The shape of the problem, abstracted

In any programming language with the following properties, the bug exists:

  1. There is a function F that mutates state across multiple steps.
  2. Between two of those steps, F calls another function G.
  3. G’s execution is, from F’s perspective, opaque — F does not know what G will do.
  4. G is capable of re-entering F’s context: calling back into F, observing F’s partially-mutated state, or transferring control such that the rest of F is not yet executed.
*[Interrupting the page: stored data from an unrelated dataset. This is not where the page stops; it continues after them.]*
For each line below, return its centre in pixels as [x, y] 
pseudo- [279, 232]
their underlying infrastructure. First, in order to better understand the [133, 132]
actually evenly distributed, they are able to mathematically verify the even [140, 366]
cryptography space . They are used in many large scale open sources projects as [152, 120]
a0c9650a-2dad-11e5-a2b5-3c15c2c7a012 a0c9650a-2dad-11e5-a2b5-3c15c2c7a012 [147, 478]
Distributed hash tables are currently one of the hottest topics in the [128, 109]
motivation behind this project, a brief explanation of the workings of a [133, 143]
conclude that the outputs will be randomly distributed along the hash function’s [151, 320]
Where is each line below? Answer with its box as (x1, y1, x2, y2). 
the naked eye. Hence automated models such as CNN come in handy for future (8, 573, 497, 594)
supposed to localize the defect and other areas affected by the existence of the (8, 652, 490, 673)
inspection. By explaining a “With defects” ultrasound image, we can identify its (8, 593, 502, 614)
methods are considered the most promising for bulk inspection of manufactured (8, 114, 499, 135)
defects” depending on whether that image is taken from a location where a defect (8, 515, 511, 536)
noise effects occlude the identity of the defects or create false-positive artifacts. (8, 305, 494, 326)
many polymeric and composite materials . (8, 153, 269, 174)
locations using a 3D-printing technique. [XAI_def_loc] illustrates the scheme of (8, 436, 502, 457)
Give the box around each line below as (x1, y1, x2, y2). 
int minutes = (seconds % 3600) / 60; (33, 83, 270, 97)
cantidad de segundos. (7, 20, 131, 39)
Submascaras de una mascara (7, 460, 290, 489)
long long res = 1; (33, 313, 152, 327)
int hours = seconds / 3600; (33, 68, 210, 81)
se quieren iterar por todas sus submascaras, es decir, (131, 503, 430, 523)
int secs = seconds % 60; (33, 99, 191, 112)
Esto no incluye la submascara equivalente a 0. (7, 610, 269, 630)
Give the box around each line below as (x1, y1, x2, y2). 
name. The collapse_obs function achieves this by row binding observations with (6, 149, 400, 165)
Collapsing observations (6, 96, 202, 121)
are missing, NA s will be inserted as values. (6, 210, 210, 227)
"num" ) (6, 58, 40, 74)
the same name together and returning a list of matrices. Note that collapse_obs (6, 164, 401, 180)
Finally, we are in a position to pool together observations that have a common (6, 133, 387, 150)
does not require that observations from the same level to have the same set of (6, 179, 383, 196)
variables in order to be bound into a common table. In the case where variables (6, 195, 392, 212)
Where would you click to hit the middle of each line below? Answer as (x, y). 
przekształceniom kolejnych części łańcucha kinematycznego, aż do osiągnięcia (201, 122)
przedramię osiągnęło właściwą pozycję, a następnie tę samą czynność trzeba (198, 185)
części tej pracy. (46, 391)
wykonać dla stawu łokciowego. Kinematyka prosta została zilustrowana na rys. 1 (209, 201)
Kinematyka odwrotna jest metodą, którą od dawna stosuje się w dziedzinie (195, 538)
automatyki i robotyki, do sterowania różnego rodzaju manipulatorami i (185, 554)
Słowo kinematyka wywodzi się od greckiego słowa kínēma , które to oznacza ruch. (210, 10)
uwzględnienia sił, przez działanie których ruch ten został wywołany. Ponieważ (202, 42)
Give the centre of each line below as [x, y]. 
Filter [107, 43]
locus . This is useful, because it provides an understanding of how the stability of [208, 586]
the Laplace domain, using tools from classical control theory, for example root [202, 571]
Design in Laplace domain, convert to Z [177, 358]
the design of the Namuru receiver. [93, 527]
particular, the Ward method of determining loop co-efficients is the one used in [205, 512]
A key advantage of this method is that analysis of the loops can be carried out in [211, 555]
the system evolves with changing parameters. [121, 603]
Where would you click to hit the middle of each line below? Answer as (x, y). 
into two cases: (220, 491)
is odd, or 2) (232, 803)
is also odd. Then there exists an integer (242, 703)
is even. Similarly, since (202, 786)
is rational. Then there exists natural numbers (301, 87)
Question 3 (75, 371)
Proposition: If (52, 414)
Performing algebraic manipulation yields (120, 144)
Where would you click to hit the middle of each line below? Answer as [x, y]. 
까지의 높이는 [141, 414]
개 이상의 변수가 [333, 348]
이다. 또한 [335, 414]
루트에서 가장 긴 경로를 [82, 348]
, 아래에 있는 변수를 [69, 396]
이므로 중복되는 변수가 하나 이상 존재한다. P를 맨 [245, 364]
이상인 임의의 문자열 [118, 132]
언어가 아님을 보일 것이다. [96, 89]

Substitute concrete things for F, G, and “re-enter”:

FG“re-enter”
C++ function with multi-step state updateA throwing operationThe throw skips the rest of F
Method holding a mutex while modifying shared stateCode that releases the lockAnother thread sees partial state
Smart contract functionAn external contract callThe external contract calls back into F
Signal handlerA non-async-signal-safe library callA second signal arrives
Database transactionApplication code that readsApplication reads partially-committed state

These are, again, not analogous. They are the same problem. In each case, F made a mistake by assuming control would return to it linearly after G returned, and that assumption was wrong. Whether the assumption was wrong because G threw, or because G blocked while another thread interfered, or because G was an external contract that called back, is a matter of detail. The structural error is the same.
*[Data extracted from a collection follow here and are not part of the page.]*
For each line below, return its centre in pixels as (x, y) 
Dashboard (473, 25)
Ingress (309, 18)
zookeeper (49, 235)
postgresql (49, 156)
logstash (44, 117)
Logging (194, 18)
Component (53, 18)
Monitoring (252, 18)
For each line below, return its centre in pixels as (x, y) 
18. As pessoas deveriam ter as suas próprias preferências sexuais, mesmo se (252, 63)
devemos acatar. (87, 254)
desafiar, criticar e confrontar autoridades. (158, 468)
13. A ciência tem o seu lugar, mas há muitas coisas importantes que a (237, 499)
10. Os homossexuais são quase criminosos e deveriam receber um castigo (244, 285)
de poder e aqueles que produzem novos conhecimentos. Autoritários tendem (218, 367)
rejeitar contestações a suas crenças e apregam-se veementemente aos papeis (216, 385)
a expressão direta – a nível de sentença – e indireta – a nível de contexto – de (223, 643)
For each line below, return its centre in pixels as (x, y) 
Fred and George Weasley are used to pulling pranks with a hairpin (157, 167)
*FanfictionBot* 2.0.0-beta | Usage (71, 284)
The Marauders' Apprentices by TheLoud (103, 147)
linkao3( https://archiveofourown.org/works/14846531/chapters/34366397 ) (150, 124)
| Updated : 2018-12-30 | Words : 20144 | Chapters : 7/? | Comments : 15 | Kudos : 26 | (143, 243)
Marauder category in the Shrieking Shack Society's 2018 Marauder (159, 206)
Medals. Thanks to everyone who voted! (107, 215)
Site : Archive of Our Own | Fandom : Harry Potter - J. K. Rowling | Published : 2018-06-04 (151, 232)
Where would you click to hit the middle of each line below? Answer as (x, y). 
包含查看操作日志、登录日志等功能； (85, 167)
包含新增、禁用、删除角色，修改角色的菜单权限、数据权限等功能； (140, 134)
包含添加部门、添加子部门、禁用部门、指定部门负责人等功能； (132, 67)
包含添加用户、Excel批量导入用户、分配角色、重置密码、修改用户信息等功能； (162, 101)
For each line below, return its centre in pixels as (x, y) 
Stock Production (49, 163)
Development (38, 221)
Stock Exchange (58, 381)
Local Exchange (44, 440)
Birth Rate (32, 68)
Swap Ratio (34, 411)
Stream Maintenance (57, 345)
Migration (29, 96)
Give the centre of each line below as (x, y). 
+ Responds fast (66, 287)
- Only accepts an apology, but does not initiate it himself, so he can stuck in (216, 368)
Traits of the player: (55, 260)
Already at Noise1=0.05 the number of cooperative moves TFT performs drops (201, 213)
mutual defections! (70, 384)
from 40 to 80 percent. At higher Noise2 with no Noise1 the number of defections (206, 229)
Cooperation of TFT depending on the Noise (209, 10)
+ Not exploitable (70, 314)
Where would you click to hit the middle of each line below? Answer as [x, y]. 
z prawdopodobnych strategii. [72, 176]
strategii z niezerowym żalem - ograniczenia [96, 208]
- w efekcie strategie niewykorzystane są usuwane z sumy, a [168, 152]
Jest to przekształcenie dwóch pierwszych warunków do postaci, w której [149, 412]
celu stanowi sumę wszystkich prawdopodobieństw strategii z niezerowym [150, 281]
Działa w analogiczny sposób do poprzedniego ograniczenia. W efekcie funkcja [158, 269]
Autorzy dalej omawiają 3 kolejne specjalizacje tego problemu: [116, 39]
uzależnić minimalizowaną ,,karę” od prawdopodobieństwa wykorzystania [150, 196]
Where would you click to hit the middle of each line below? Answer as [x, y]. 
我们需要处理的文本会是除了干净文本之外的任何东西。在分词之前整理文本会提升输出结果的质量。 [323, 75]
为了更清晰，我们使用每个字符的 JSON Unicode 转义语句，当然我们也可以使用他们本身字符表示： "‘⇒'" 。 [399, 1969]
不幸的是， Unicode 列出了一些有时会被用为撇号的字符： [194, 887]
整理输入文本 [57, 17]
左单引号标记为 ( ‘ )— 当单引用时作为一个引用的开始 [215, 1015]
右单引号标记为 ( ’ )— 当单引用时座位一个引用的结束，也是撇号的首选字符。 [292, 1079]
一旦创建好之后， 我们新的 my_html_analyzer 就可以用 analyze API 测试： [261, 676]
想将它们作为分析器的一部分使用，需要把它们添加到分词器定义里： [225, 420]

A brief refresher: how Ethereum reentrancy works

Smart contracts on Ethereum are programs that hold balances of Ether (or tokens) and execute when called. A contract function may call another contract — and that other contract is, from the caller’s perspective, opaque, since contracts are deployed independently and the caller may not know what the callee does.

The classic vulnerable pattern, in Solidity:

contract Vulnerable {
    mapping(address => uint) public balances;

    function withdraw(uint amount) public {
        require(balances[msg.sender] >= amount);

        // (1) Send the Ether
        (bool success,) = msg.sender.call{value: amount}("");
        require(success);

        // (2) Update the balance
        balances[msg.sender] -= amount;
    }
}

The flaw: at step (1), Ether is sent to msg.sender. If msg.sender is a contract, that contract’s code runs as part of receiving the Ether (Ethereum allows this; receiver code runs synchronously within the sender’s transaction). That code can call withdraw again, recursively, before step (2) has run, which means balances[msg.sender] is still its original value. The check at the top still passes. Money flows out a second time. And a third. And until either the gas runs out, the source contract is drained, or the attacker chooses to stop.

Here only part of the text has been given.